:: GIVEN ENTRIES ::

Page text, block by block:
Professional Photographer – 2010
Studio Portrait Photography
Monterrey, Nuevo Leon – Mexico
==
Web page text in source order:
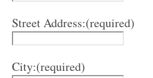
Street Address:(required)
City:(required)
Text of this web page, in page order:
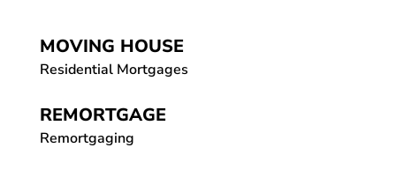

:: TASK INSTRUCTIONS ::
Return the lines above from the one with "Web page text" through the one with "Text of this", verbatim and nothing else. Omit every picture.

:: OUTPUT OF THE EXERCISE ::
Web page text in source order:
Street Address:(required)
City:(required)
Text of this web page, in page order:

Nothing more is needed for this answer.